EXERCISE DESCRIPTION: Going down the listing below, print exactly each line from the one with "only the pair" up to and including the one with "Users 1 and", and skip the rest.

RECORDS FOR THE EXERCISE Start Marker

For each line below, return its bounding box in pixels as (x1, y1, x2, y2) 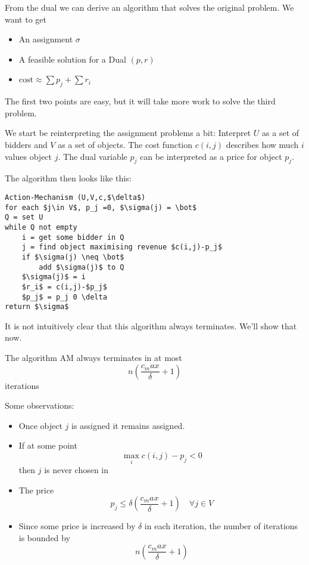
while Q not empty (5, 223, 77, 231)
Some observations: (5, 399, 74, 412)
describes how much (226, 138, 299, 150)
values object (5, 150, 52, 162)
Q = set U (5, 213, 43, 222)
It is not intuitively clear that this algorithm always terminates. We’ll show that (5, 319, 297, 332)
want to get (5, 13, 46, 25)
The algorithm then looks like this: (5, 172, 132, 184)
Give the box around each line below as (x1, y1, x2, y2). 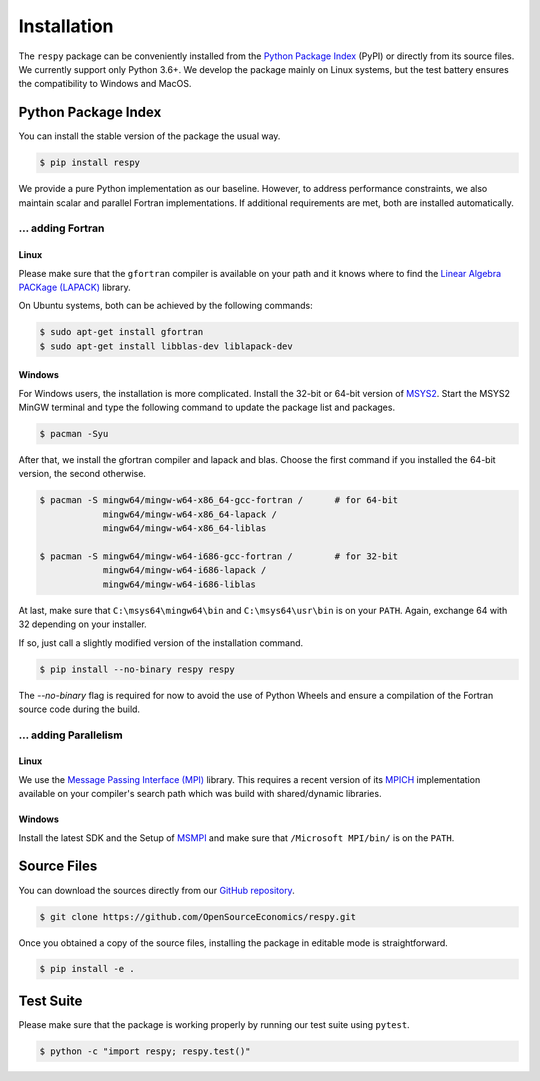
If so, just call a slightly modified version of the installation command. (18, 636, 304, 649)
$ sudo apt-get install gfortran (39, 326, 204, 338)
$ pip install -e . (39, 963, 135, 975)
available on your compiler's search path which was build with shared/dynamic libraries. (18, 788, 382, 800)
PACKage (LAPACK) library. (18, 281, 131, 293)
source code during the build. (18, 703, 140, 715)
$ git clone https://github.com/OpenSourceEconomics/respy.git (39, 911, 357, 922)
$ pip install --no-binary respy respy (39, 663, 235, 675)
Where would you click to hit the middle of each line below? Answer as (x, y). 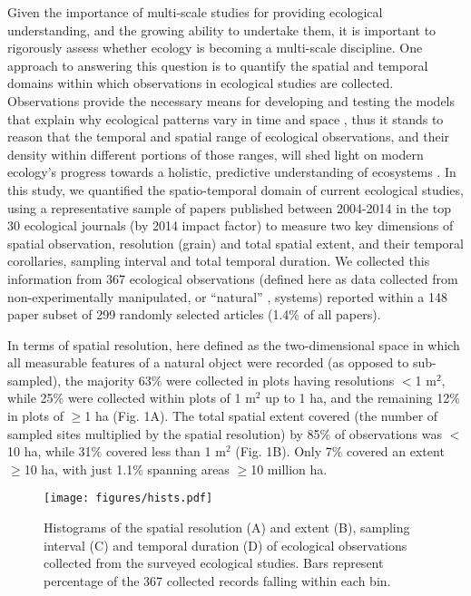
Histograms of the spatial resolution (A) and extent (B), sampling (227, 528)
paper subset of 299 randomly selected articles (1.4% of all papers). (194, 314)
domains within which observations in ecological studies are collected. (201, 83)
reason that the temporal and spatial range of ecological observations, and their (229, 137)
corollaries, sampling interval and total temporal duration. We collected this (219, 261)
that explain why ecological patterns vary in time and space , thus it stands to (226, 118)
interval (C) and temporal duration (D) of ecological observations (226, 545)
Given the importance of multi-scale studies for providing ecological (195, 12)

RECORDS FOR THE EXERCISE End Marker
RECORDS FOR THE EXERCISE Start Marker

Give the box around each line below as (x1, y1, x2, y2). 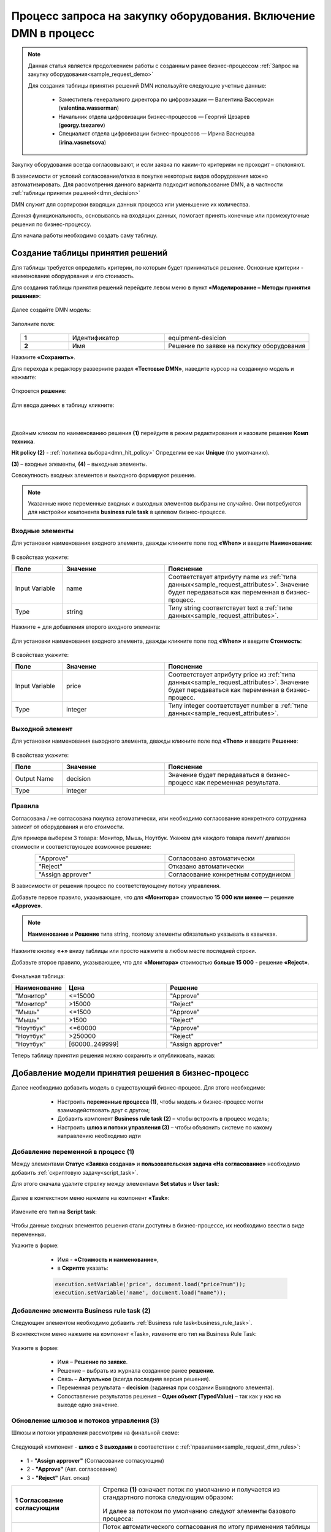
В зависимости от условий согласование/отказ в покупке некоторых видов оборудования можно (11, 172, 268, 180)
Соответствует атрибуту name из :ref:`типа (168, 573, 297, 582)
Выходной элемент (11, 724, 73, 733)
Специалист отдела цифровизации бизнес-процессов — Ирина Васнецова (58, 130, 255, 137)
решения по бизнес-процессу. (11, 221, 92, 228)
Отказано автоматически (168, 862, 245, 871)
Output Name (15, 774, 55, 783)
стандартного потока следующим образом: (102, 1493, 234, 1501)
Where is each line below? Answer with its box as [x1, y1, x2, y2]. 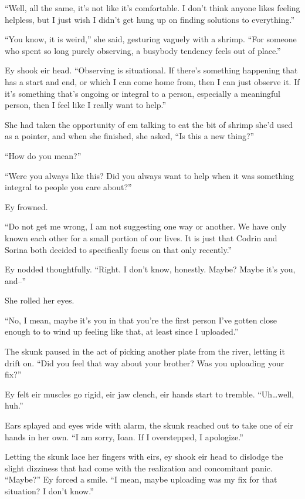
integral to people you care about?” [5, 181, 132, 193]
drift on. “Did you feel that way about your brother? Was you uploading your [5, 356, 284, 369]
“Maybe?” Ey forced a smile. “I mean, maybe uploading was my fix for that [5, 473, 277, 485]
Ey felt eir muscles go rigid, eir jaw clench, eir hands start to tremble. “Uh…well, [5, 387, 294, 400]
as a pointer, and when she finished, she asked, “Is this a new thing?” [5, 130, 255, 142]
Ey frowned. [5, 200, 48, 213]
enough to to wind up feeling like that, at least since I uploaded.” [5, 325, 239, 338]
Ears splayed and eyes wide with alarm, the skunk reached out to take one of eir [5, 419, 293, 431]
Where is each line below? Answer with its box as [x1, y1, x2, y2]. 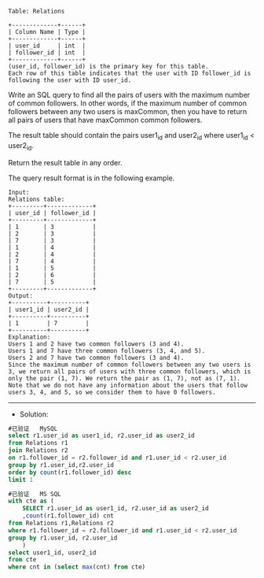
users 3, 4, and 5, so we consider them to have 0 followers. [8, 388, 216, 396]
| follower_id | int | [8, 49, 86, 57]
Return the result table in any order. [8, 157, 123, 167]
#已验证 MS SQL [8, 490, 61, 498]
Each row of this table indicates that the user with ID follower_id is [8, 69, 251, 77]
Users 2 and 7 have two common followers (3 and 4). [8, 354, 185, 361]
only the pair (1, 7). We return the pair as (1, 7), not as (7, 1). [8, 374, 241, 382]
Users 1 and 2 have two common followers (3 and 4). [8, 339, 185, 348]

RECORDS FOR THE EXERCISE End Marker

RESULT OF THE TASK:
only the pair (1, 7). We return the pair as (1, 7), not as (7, 1). [8, 374, 241, 382]
Users 1 and 2 have two common followers (3 and 4). [8, 339, 185, 348]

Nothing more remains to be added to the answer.